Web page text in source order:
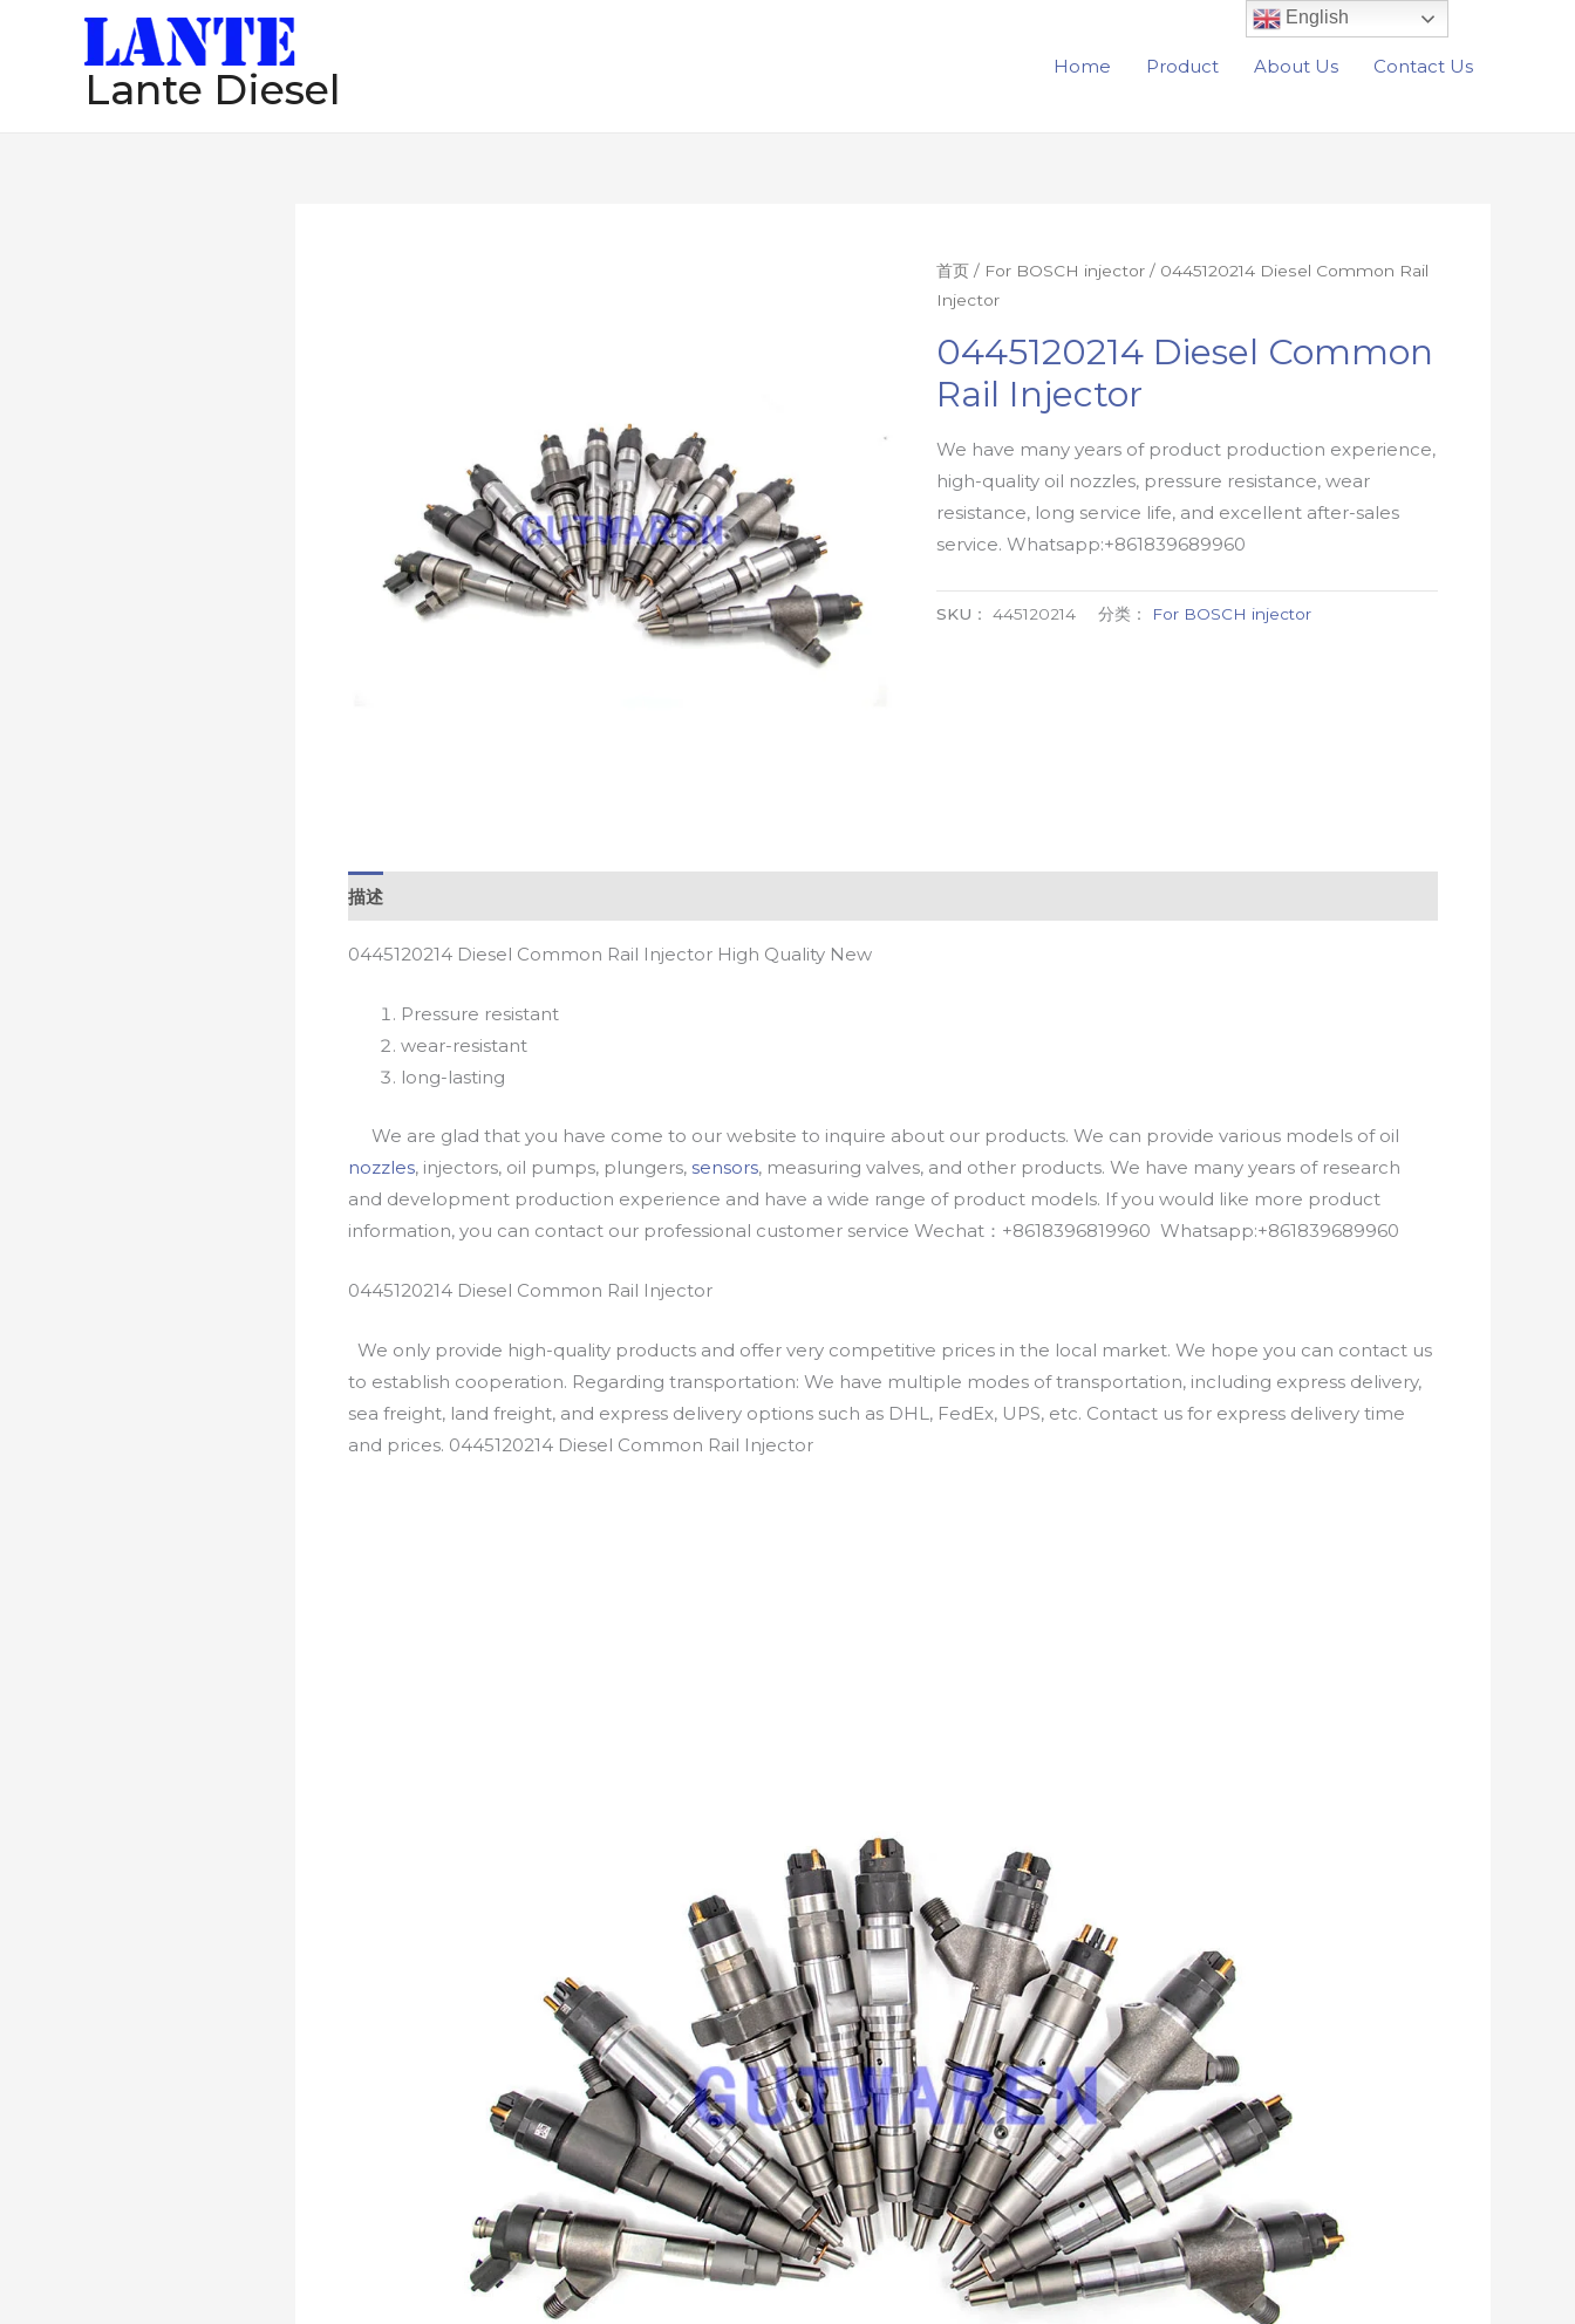
Lante Diesel Home Product About Us Contact Us
首页 / For BOSCH injector / 0445120214 Diesel Common Rail
Injector
0445120214 Diesel Common
Rail Injector
We have many years of product production experience,
high-quality oil nozzles, pressure resistance, wear
resistance, long service life, and excellent after-sales
service. Whatsapp:+861839689960
SKU：445120214 分类： For BOSCH injector
描述
0445120214 Diesel Common Rail Injector High Quality New
Pressure resistant
wear-resistant
long-lasting
We are glad that you have come to our website to inquire about our products. We can provide various models of oil
nozzles, injectors, oil pumps, plungers, sensors, measuring valves, and other products. We have many years of research
and development production experience and have a wide range of product models. If you would like more product
information, you can contact our professional customer service Wechat：+8618396819960 Whatsapp:+861839689960
0445120214 Diesel Common Rail Injector
We only provide high-quality products and offer very competitive prices in the local market. We hope you can contact us
to establish cooperation. Regarding transportation: We have multiple modes of transportation, including express delivery,
sea freight, land freight, and express delivery options such as DHL, FedEx, UPS, etc. Contact us for express delivery time
and prices. 0445120214 Diesel Common Rail Injector
English
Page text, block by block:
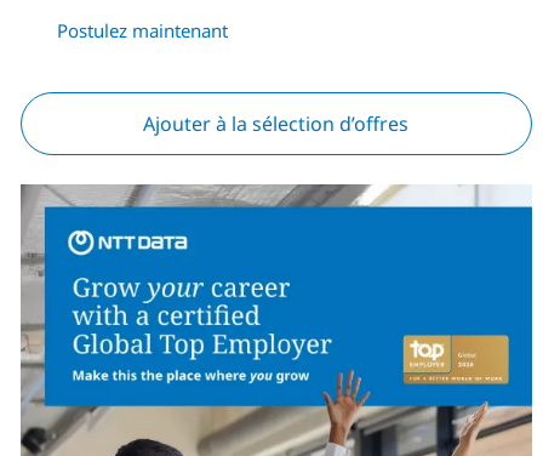
Postulez maintenant
Ajouter à la sélection d’offres
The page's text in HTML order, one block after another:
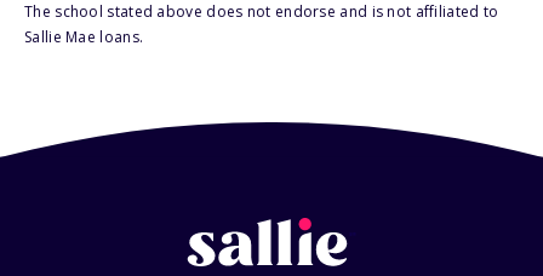
The school stated above does not endorse and is not affiliated to
Sallie Mae loans.
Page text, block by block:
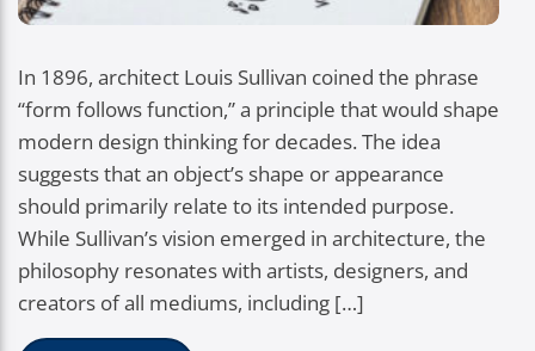
In 1896, architect Louis Sullivan coined the phrase
“form follows function,” a principle that would shape
modern design thinking for decades. The idea
suggests that an object’s shape or appearance
should primarily relate to its intended purpose.
While Sullivan’s vision emerged in architecture, the
philosophy resonates with artists, designers, and
creators of all mediums, including […]
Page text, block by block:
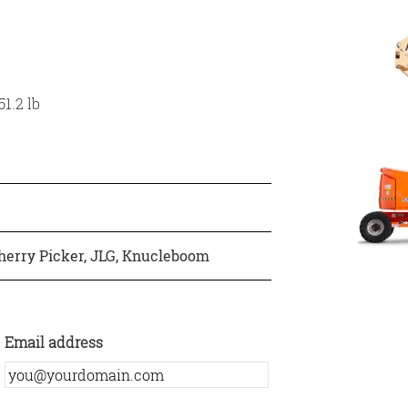
lb
Picker,JLG,Knucleboom
Email address
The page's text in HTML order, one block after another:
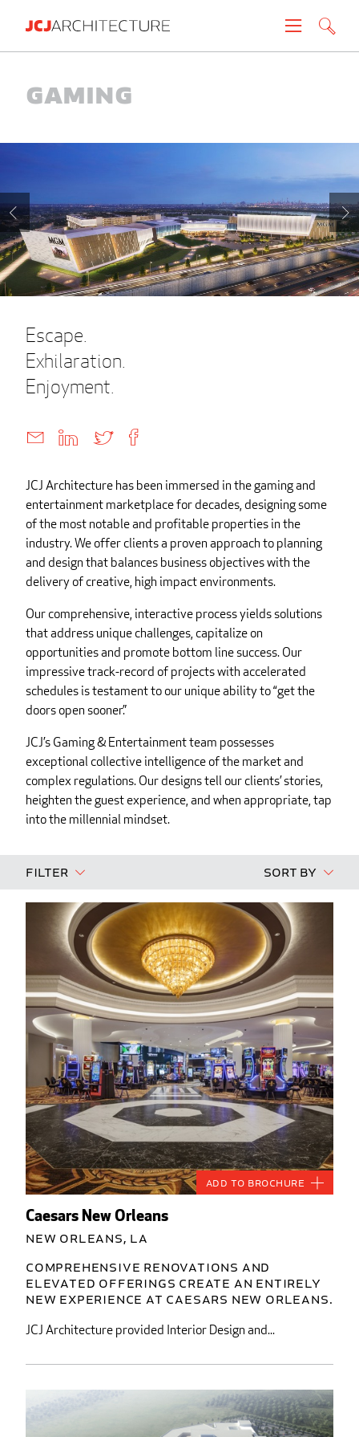
About
Careers
Contact
Create brochure
Gaming
Escape.
Exhilaration.
Enjoyment.
JCJ Architecture has been immersed in the gaming and
entertainment marketplace for decades, designing some
of the most notable and profitable properties in the
industry. We offer clients a proven approach to planning
and design that balances business objectives with the
delivery of creative, high impact environments.
Our comprehensive, interactive process yields solutions
that address unique challenges, capitalize on
opportunities and promote bottom line success. Our
impressive track-record of projects with accelerated
schedules is testament to our unique ability to “get the
doors open sooner.”
JCJ’s Gaming & Entertainment team possesses
exceptional collective intelligence of the market and
complex regulations. Our designs tell our clients’ stories,
heighten the guest experience, and when appropriate, tap
into the millennial mindset.
Filter Sort By
Caesars New Orleans
New Orleans, LA
Comprehensive renovations and
elevated offerings create an entirely
new experience at Caesars New Orleans.
JCJ Architecture provided Interior Design and...
Add to Brochure
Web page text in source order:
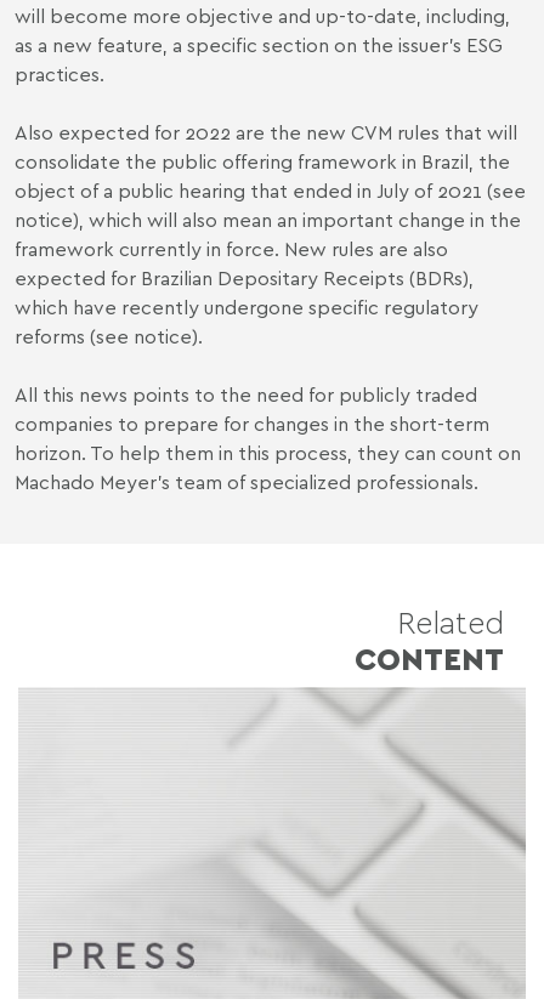
will become more objective and up-to-date, including,
as a new feature, a specific section on the issuer's ESG
practices.
Also expected for 2022 are the new CVM rules that will
consolidate the public offering framework in Brazil, the
object of a public hearing that ended in July of 2021 (see
notice), which will also mean an important change in the
framework currently in force. New rules are also
expected for Brazilian Depositary Receipts (BDRs),
which have recently undergone specific regulatory
reforms (see notice).
All this news points to the need for publicly traded
companies to prepare for changes in the short-term
horizon. To help them in this process, they can count on
Machado Meyer's team of specialized professionals.
Related
CONTENT
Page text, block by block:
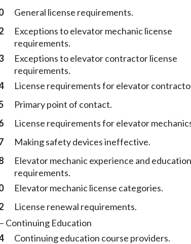
General license requirements.
Exceptions to elevator mechanic license
requirements.
Exceptions to elevator contractor license
requirements.
License requirements for elevator
Primary point of contact.
License requirements for elevator
Making safety devices ineffective.
Elevator mechanic experience and education
requirements.
Elevator mechanic license categories.
License renewal requirements.
Continuing Education
Continuing education course providers.
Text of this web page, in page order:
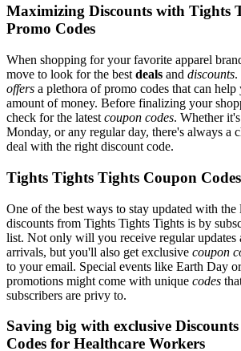
Maximizing Discounts with Tights
Promo Codes
When shopping for your favorite apparel
move to look for the best deals and discounts.
offers a plethora of promo codes that can
amount of money. Before finalizing your
check for the latest coupon codes. Whether
Monday, or any regular day, there's always a
deal with the right discount code.
Tights Tights Tights Coupon
One of the best ways to stay updated with the
discounts from Tights Tights Tights is by
list. Not only will you receive regular updates
arrivals, but you'll also get exclusive coupon
to your email. Special events like Earth Day
promotions might come with unique codes
subscribers are privy to.
Saving big with exclusive
Codes for Healthcare Workers
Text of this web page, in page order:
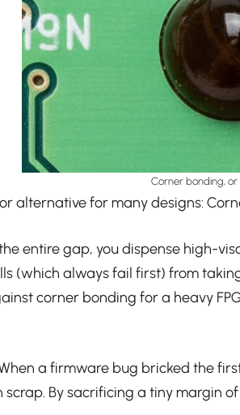
Corner bonding,
alternative for many designs:
entire gap, you dispense high-
(which always fail first) from
corner bonding for a heavy
a firmware bug bricked the
scrap. By sacrificing a tiny margin
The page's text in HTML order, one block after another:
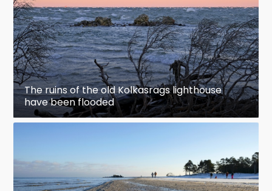
The ruins of the old Kolkasrags lighthouse
have been flooded
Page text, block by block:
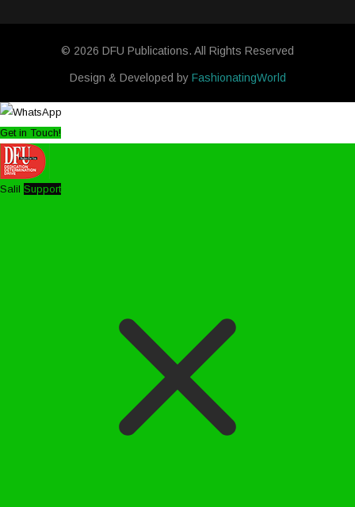
© 2026 DFU Publications. All Rights Reserved
Design & Developed by FashionatingWorld
Get in Touch!
Salil Support
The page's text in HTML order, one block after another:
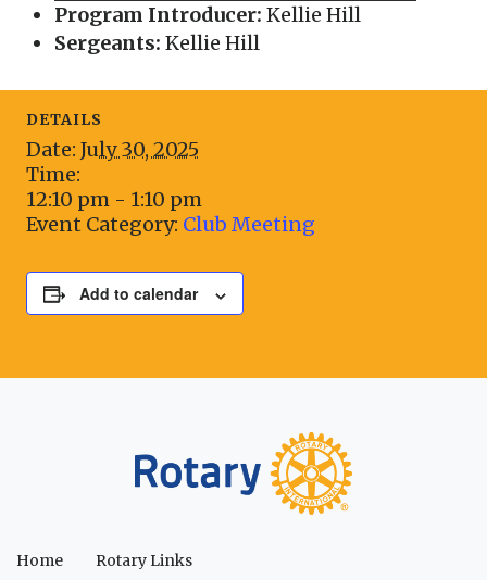
Program Introducer: Kellie Hill
Sergeants: Kellie Hill
DETAILS
Date: July 30, 2025
Time:
12:10 pm - 1:10 pm
Event Category: Club Meeting
Add to calendar
Home Rotary Links
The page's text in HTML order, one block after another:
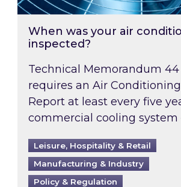
When was your air
inspected?
Technical Memorandum 44
requires an Air
Report at least every five
commercial cooling system
Leisure, Hospitality & Retail
Manufacturing & Industry
Policy & Regulation
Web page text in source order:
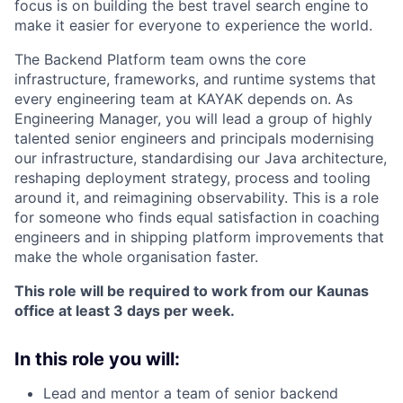
focus is on building the best travel search engine to
make it easier for everyone to experience the world.
The Backend Platform team owns the core
infrastructure, frameworks, and runtime systems that
every engineering team at KAYAK depends on. As
Engineering Manager, you will lead a group of highly
talented senior engineers and principals modernising
our infrastructure, standardising our Java architecture,
reshaping deployment strategy, process and tooling
around it, and reimagining observability. This is a role
for someone who finds equal satisfaction in coaching
engineers and in shipping platform improvements that
make the whole organisation faster.
This role will be required to work from our Kaunas
office at least 3 days per week.
In this role you will:
Lead and mentor a team of senior backend
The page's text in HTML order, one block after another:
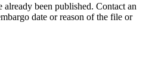
been published. Contact an
date or reason of the file or
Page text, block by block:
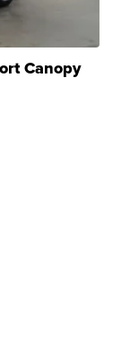
Canopy
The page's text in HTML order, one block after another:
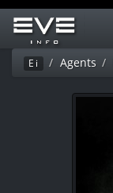
Ei Agents
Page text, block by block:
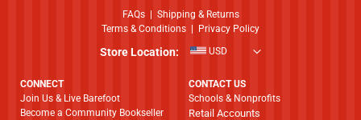
FAQs| Shipping & Returns
Terms & Conditions | Privacy Policy
Store Location: USD
CONNECT
Join Us & Live Barefoot
Become a Community Bookseller
CONTACT US
Schools & Nonprofits
Retail Accounts
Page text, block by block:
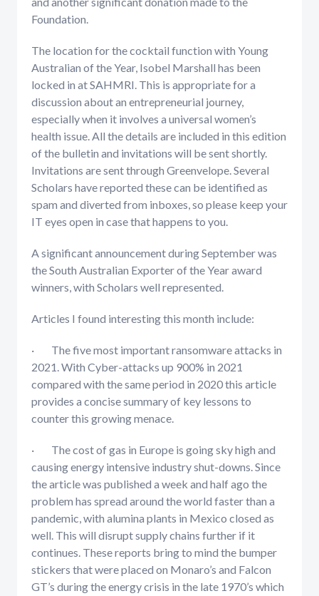
Foundation.
The location for the cocktail function with Young
Australian of the Year, Isobel Marshall has been
locked in at SAHMRI. This is appropriate for a
discussion about an entrepreneurial journey,
especially when it involves a universal women’s
health issue. All the details are included in this edition
of the bulletin and invitations will be sent shortly.
Invitations are sent through Greenvelope. Several
Scholars have reported these can be identified as
spam and diverted from inboxes, so please keep your
IT eyes open in case that happens to you.
A significant announcement during September was
the South Australian Exporter of the Year award
winners, with Scholars well represented.
Articles I found interesting this month include:
· The five most important ransomware attacks in
2021. With Cyber-attacks up 900% in 2021
compared with the same period in 2020 this article
provides a concise summary of key lessons to
counter this growing menace.
· The cost of gas in Europe is going sky high and
causing energy intensive industry shut-downs. Since
the article was published a week and half ago the
problem has spread around the world faster than a
pandemic, with alumina plants in Mexico closed as
well. This will disrupt supply chains further if it
continues. These reports bring to mind the bumper
stickers that were placed on Monaro’s and Falcon
GT’s during the energy crisis in the late 1970’s which
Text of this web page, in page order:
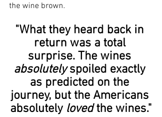
the wine brown.
"What they heard back in
return was a total
surprise. The wines
absolutely spoiled exactly
as predicted on the
journey, but the Americans
absolutely loved the wines."
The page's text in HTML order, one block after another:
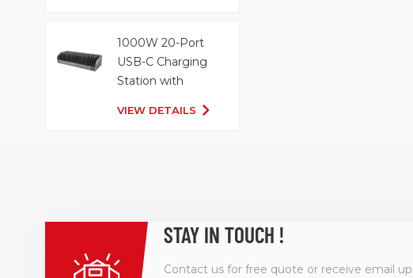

> **Work instructions**:
Each line of the listing that holds the string "function" counts once; state how many there are, with nothing added.

> **Answer**:
2